EXERCISE INPUTS: Begin
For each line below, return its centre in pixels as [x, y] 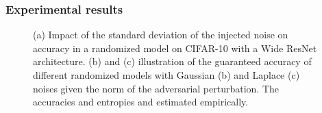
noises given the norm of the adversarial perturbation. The [156, 88]
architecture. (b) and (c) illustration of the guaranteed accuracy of [172, 61]
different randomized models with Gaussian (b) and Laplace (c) [166, 75]
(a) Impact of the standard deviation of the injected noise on [161, 35]
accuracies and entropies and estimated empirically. [141, 102]
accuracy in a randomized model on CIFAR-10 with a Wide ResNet [175, 48]
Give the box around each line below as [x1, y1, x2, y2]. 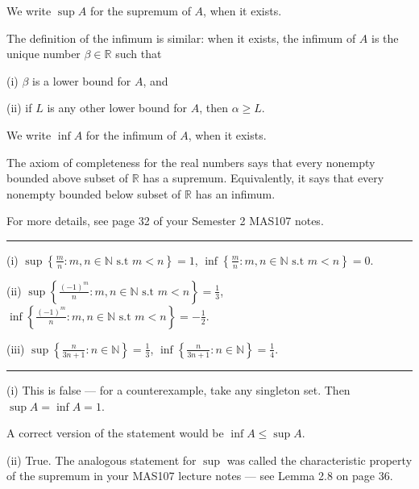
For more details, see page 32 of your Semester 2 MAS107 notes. [6, 212, 324, 229]
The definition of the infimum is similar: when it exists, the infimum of [6, 29, 356, 46]
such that [115, 45, 162, 62]
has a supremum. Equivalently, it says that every [143, 169, 384, 186]
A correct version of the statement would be [6, 424, 224, 441]
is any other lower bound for [47, 99, 188, 116]
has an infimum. [195, 185, 276, 202]
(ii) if [6, 99, 32, 116]
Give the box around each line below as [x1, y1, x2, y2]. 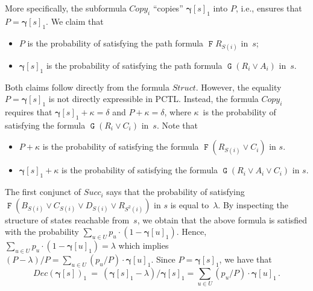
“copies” [153, 2, 183, 14]
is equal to [170, 198, 209, 211]
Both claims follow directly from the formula [5, 80, 169, 93]
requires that [5, 105, 52, 118]
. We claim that [46, 14, 104, 27]
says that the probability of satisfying [106, 185, 245, 198]
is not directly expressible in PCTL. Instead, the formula [48, 92, 259, 105]
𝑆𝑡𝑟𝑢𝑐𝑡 [172, 83, 196, 92]
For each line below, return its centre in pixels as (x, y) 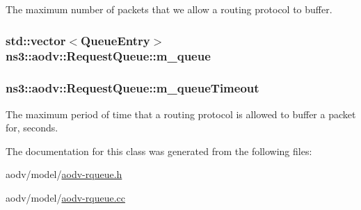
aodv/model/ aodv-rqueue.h (64, 174)
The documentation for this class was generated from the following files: (159, 151)
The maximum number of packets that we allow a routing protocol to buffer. (169, 9)
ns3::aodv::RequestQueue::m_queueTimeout (133, 88)
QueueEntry (115, 40)
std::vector (36, 40)
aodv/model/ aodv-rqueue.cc (65, 197)
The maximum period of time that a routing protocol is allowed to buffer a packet (181, 114)
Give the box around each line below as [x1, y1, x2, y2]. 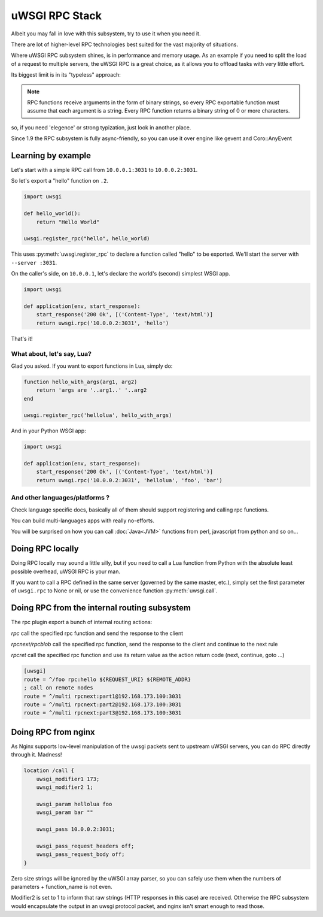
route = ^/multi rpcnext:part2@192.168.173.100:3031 [23, 701, 182, 708]
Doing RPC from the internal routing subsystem [11, 603, 191, 613]
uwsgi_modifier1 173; [36, 776, 100, 782]
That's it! [11, 335, 33, 342]
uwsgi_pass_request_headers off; [36, 842, 135, 849]
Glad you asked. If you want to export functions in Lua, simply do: [11, 362, 173, 370]
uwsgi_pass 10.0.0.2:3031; [36, 826, 116, 833]
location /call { [23, 767, 75, 774]
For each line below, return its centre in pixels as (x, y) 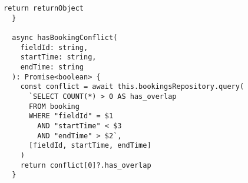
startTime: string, (58, 57)
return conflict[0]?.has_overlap (86, 165)
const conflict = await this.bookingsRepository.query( (132, 87)
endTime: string (52, 67)
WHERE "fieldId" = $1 (71, 116)
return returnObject (44, 8)
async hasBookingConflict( (65, 37)
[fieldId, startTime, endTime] (90, 146)
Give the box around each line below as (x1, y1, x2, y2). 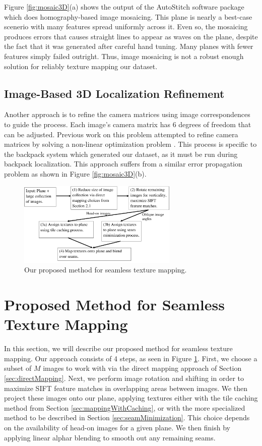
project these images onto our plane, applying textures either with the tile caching (4, 393, 258, 403)
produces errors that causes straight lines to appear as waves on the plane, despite (4, 31, 258, 41)
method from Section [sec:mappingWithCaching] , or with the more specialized (4, 402, 245, 413)
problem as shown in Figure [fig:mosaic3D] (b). (4, 168, 147, 179)
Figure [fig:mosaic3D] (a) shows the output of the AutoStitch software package (4, 2, 244, 12)
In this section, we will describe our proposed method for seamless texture (4, 343, 233, 354)
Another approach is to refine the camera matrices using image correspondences (4, 109, 250, 120)
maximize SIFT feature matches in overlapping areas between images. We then (4, 382, 248, 393)
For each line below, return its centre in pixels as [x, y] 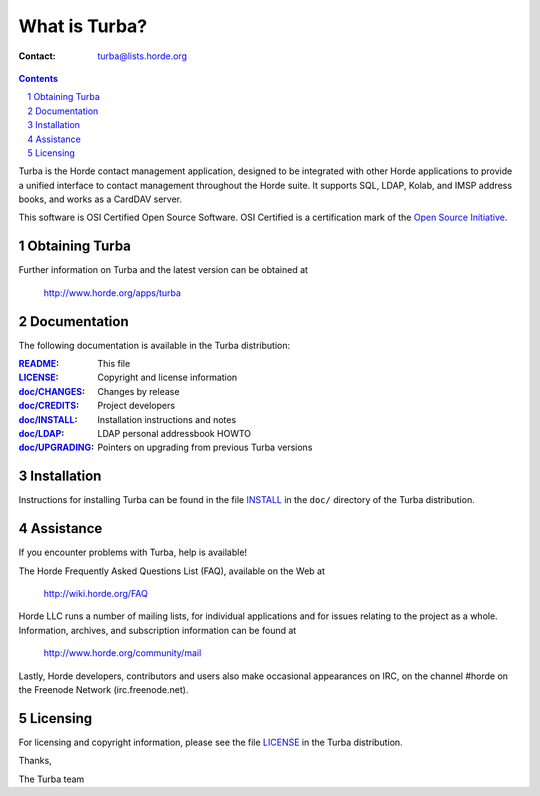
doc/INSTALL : [48, 419]
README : [39, 364]
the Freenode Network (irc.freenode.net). [103, 689]
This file [114, 364]
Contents [38, 78]
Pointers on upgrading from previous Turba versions [205, 447]
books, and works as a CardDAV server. [100, 199]
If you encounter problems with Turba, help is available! [133, 552]
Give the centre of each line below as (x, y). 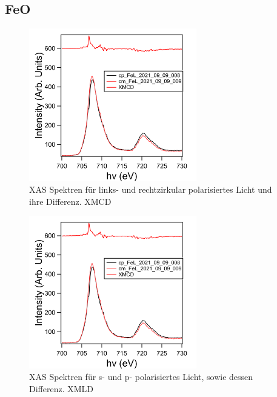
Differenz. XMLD (62, 388)
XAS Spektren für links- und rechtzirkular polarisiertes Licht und (151, 189)
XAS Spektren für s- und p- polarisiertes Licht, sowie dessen (141, 377)
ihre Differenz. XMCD (70, 201)
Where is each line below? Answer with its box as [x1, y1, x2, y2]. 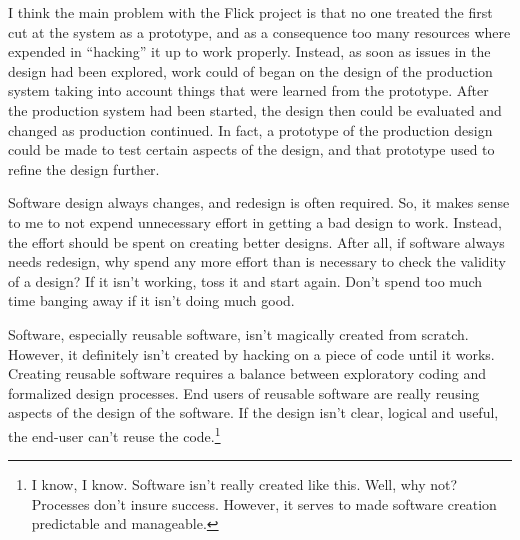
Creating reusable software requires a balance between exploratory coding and [8, 363, 487, 384]
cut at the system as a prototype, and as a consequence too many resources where [8, 21, 511, 42]
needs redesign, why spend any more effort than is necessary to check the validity [8, 251, 506, 272]
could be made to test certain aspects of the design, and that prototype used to [8, 139, 495, 160]
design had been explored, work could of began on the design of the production [8, 60, 493, 81]
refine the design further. [8, 158, 160, 179]
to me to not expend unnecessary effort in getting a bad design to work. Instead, [8, 211, 502, 232]
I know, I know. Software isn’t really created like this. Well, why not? [31, 474, 458, 495]
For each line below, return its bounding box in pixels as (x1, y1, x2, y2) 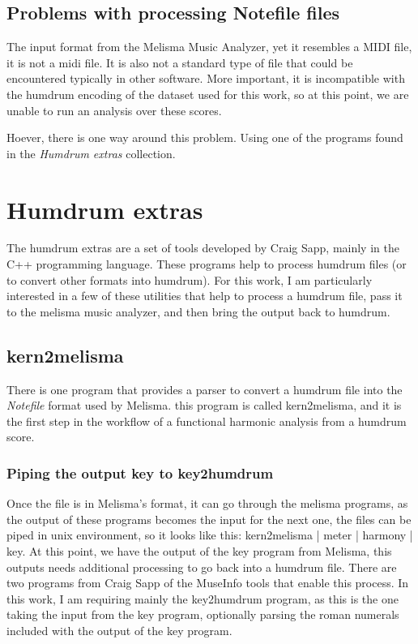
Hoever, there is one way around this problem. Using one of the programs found (6, 129, 403, 146)
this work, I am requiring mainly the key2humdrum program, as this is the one (6, 590, 399, 607)
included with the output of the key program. (6, 622, 232, 638)
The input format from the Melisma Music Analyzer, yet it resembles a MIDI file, (6, 38, 412, 55)
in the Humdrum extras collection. (6, 144, 176, 161)
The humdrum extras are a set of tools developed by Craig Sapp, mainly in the (6, 239, 399, 256)
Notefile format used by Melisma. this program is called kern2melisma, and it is (6, 397, 402, 414)
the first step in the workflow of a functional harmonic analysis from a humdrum (6, 412, 407, 429)
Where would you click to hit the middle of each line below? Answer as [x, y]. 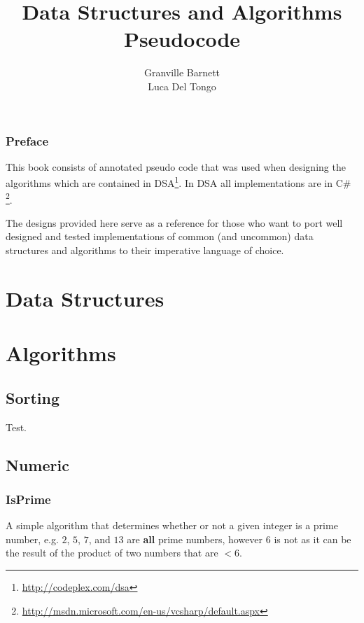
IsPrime [28, 499]
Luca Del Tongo [182, 86]
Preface [27, 140]
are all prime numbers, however [195, 539]
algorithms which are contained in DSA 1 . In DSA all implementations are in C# [178, 182]
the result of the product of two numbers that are [112, 553]
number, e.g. [32, 539]
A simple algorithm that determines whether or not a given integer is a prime [172, 525]
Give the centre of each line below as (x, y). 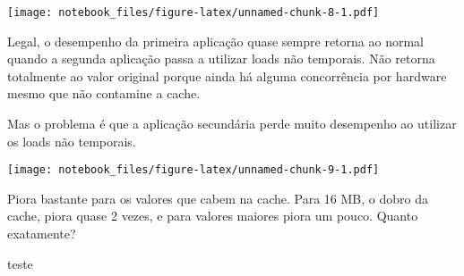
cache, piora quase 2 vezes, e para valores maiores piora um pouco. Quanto (213, 216)
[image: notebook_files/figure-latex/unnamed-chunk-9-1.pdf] (193, 170)
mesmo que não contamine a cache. (104, 93)
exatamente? (42, 234)
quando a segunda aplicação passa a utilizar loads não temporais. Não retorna (221, 59)
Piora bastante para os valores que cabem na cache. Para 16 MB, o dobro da (218, 198)
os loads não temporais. (72, 141)
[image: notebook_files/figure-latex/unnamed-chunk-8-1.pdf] (193, 13)
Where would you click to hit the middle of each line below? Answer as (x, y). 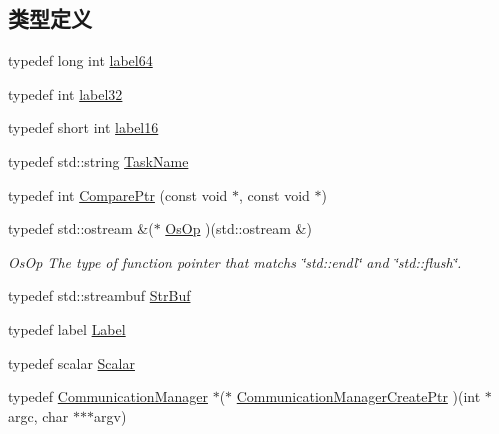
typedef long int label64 (80, 60)
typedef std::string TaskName (98, 160)
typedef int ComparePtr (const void (118, 194)
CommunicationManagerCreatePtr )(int (358, 396)
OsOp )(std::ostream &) (238, 228)
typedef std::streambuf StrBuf (99, 295)
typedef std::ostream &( (81, 228)
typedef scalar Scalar (71, 362)
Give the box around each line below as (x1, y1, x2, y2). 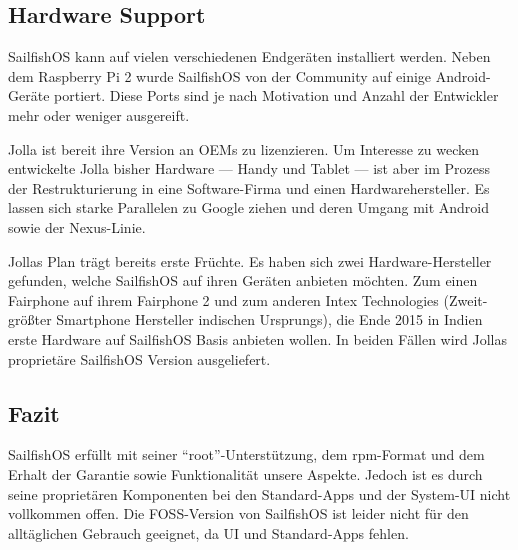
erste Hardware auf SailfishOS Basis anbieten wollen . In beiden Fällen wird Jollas (8, 328, 508, 349)
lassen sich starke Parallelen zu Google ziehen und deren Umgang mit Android (8, 197, 490, 218)
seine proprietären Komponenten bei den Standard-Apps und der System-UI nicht (8, 483, 511, 504)
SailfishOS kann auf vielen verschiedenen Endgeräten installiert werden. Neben (8, 46, 491, 67)
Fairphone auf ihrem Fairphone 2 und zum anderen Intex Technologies (8, 289, 439, 310)
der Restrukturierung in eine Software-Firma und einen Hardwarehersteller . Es (8, 177, 490, 198)
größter (8, 309, 52, 330)
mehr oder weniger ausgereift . (8, 104, 190, 125)
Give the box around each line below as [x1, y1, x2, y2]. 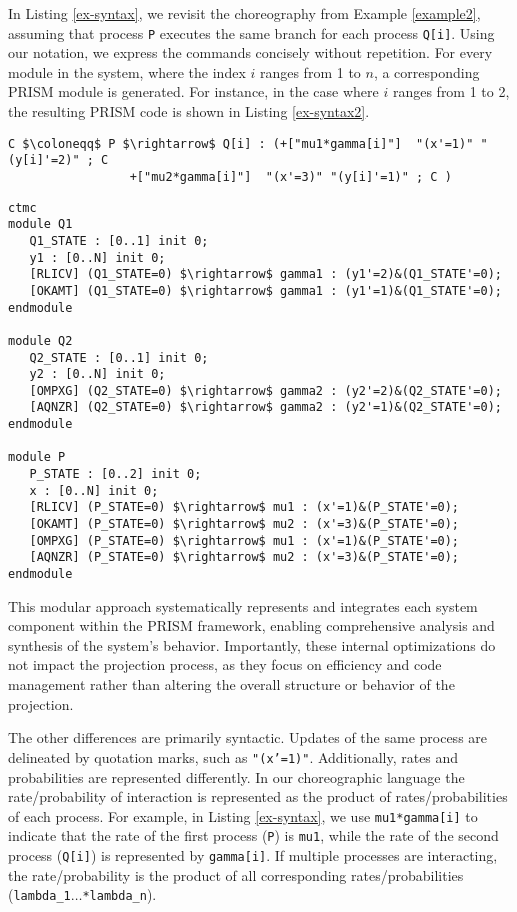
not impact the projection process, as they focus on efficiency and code [8, 654, 442, 675]
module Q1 [8, 217, 73, 232]
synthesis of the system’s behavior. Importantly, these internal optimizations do [8, 634, 496, 655]
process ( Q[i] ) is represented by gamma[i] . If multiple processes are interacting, [8, 845, 498, 865]
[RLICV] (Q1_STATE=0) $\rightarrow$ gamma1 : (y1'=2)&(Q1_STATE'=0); [29, 267, 502, 282]
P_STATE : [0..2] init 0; [29, 467, 202, 482]
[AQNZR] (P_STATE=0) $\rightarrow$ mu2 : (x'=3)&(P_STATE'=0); [29, 550, 460, 565]
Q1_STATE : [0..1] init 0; [29, 233, 209, 248]
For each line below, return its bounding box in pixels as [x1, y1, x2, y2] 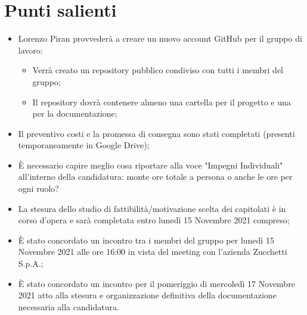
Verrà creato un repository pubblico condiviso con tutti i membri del [32, 64, 284, 76]
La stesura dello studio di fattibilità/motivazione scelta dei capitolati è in [18, 202, 286, 214]
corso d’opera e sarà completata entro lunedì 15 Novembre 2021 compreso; [18, 214, 290, 226]
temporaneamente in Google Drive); [18, 139, 150, 151]
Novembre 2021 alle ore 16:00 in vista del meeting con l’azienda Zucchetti [18, 245, 287, 258]
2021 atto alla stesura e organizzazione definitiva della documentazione [18, 289, 277, 301]
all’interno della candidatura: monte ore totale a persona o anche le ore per [18, 170, 293, 183]
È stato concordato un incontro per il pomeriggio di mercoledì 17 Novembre [18, 277, 295, 289]
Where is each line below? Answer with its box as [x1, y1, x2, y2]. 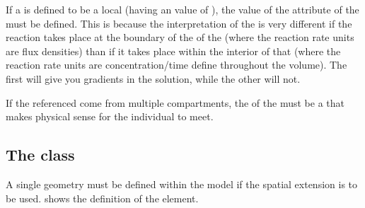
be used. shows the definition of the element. [6, 190, 199, 205]
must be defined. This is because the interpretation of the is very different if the [6, 16, 352, 30]
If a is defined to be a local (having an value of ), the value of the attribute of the [6, 2, 359, 16]
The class [6, 144, 75, 166]
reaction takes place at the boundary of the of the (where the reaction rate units [6, 30, 354, 45]
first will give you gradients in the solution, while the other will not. [6, 71, 301, 86]
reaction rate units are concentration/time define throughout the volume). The [6, 57, 347, 72]
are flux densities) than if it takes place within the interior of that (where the [6, 43, 341, 58]
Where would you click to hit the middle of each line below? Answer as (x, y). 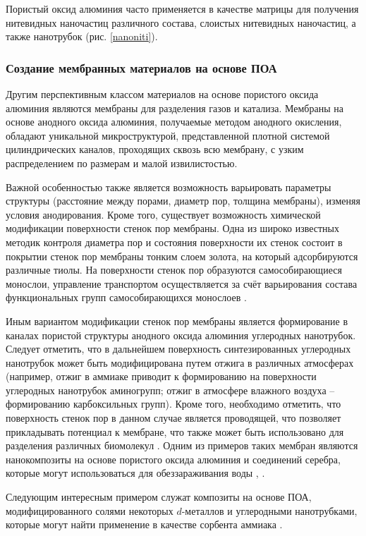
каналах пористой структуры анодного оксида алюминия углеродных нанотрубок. (181, 335)
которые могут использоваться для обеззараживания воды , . (135, 473)
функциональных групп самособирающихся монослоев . (126, 297)
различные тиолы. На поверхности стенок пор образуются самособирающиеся (174, 270)
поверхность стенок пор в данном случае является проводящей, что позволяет (173, 418)
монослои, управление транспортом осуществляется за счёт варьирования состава (182, 283)
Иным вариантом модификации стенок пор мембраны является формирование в (177, 321)
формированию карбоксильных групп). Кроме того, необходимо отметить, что (173, 404)
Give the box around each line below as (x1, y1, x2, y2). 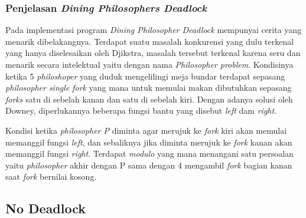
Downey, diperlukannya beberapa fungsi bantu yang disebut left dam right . (5, 104, 277, 117)
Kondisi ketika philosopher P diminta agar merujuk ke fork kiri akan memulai (5, 124, 287, 136)
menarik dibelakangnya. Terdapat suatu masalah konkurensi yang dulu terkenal (5, 35, 294, 47)
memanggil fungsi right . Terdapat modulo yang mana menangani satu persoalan (5, 147, 294, 160)
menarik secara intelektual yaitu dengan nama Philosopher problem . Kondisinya (5, 58, 294, 70)
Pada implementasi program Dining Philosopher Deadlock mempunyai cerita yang (5, 24, 302, 36)
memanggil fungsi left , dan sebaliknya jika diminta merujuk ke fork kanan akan (5, 136, 292, 148)
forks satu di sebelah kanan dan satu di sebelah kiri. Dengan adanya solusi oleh (5, 93, 293, 105)
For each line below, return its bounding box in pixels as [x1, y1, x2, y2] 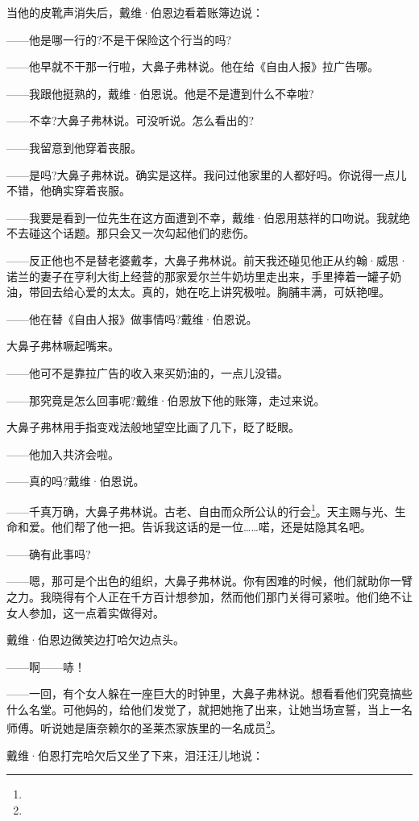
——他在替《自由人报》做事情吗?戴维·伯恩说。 [6, 310, 258, 327]
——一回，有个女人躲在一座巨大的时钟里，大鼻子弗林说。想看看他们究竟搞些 [6, 685, 413, 702]
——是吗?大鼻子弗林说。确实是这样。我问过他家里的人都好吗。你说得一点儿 [6, 166, 407, 183]
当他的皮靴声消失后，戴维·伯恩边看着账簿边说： [6, 4, 263, 20]
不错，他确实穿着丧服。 [6, 182, 131, 199]
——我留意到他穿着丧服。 [6, 138, 142, 155]
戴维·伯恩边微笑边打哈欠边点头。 [6, 631, 185, 648]
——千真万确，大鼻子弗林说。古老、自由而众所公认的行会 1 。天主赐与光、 [6, 500, 395, 519]
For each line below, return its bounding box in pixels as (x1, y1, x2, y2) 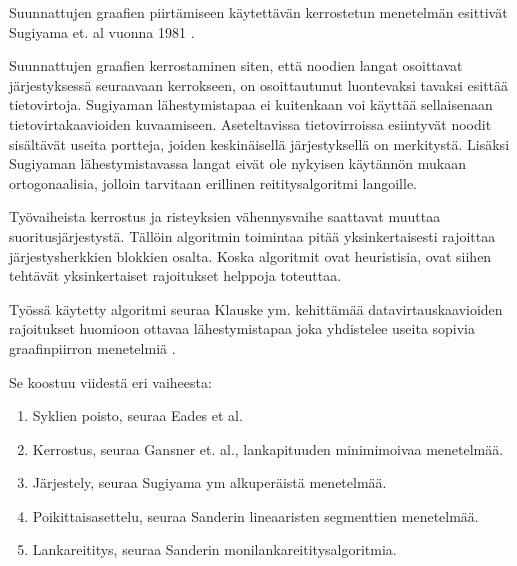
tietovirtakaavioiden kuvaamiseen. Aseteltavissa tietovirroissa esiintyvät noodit (9, 113, 492, 134)
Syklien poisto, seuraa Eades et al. (32, 405, 243, 426)
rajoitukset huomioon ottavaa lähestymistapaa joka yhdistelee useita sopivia (9, 318, 476, 339)
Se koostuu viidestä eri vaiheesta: (9, 371, 212, 392)
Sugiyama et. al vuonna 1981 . (9, 21, 195, 42)
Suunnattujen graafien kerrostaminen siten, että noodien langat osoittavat (9, 55, 463, 76)
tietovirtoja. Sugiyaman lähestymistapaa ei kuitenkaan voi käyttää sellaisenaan (9, 94, 493, 115)
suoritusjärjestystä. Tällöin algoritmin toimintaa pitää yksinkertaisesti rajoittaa (9, 225, 496, 246)
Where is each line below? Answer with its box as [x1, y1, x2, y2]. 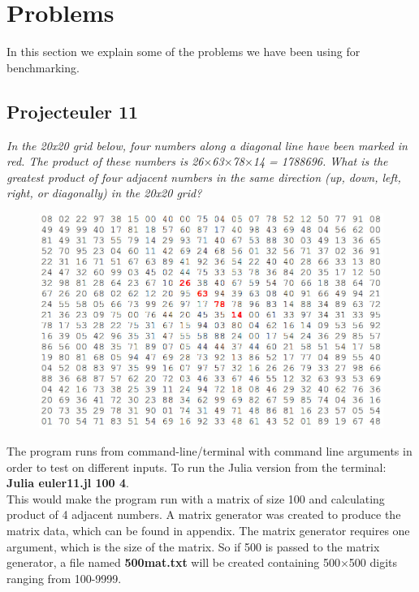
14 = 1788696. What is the [253, 153, 388, 170]
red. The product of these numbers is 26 [6, 153, 204, 170]
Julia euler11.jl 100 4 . [6, 474, 129, 491]
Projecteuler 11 [6, 98, 139, 123]
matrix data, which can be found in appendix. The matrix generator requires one [6, 522, 410, 539]
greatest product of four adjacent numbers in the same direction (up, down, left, [6, 168, 401, 185]
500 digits [348, 554, 398, 571]
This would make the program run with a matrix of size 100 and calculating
EXERCISE INPUTS: End
§ TASK DETAILS
Nothing but an exact copy belongs in the answer: the lines from the top of the records through the line containing "aodv/model/ aodv-rqueue.cc (65, 197)", minus the pictures.

§ RESPONSE TO THIS TASK
For each line below, return its centre in pixels as [x, y] 
noises given the norm of the adversarial perturbation. The [156, 88]
architecture. (b) and (c) illustration of the guaranteed accuracy of [172, 61]
different randomized models with Gaussian (b) and Laplace (c) [166, 75]
(a) Impact of the standard deviation of the injected noise on [161, 35]
accuracies and entropies and estimated empirically. [141, 102]
accuracy in a randomized model on CIFAR-10 with a Wide ResNet [175, 48]
Give the box around each line below as [x1, y1, x2, y2]. 
For more details, see page 32 of your Semester 2 MAS107 notes. [6, 212, 324, 229]
The definition of the infimum is similar: when it exists, the infimum of [6, 29, 356, 46]
such that [115, 45, 162, 62]
has a supremum. Equivalently, it says that every [143, 169, 384, 186]
A correct version of the statement would be [6, 424, 224, 441]
is any other lower bound for [47, 99, 188, 116]
has an infimum. [195, 185, 276, 202]
(ii) if [6, 99, 32, 116]
Give the box around each line below as [x1, y1, x2, y2]. 
“copies” [153, 2, 183, 14]
is equal to [170, 198, 209, 211]
Both claims follow directly from the formula [5, 80, 169, 93]
requires that [5, 105, 52, 118]
. We claim that [46, 14, 104, 27]
says that the probability of satisfying [106, 185, 245, 198]
is not directly expressible in PCTL. Instead, the formula [48, 92, 259, 105]
𝑆𝑡𝑟𝑢𝑐𝑡 [172, 83, 196, 92]
For each line below, return its centre in pixels as (x, y) 
aodv/model/ aodv-rqueue.h (64, 174)
The documentation for this class was generated from the following files: (159, 151)
The maximum number of packets that we allow a routing protocol to buffer. (169, 9)
ns3::aodv::RequestQueue::m_queueTimeout (133, 88)
QueueEntry (115, 40)
std::vector (36, 40)
aodv/model/ aodv-rqueue.cc (65, 197)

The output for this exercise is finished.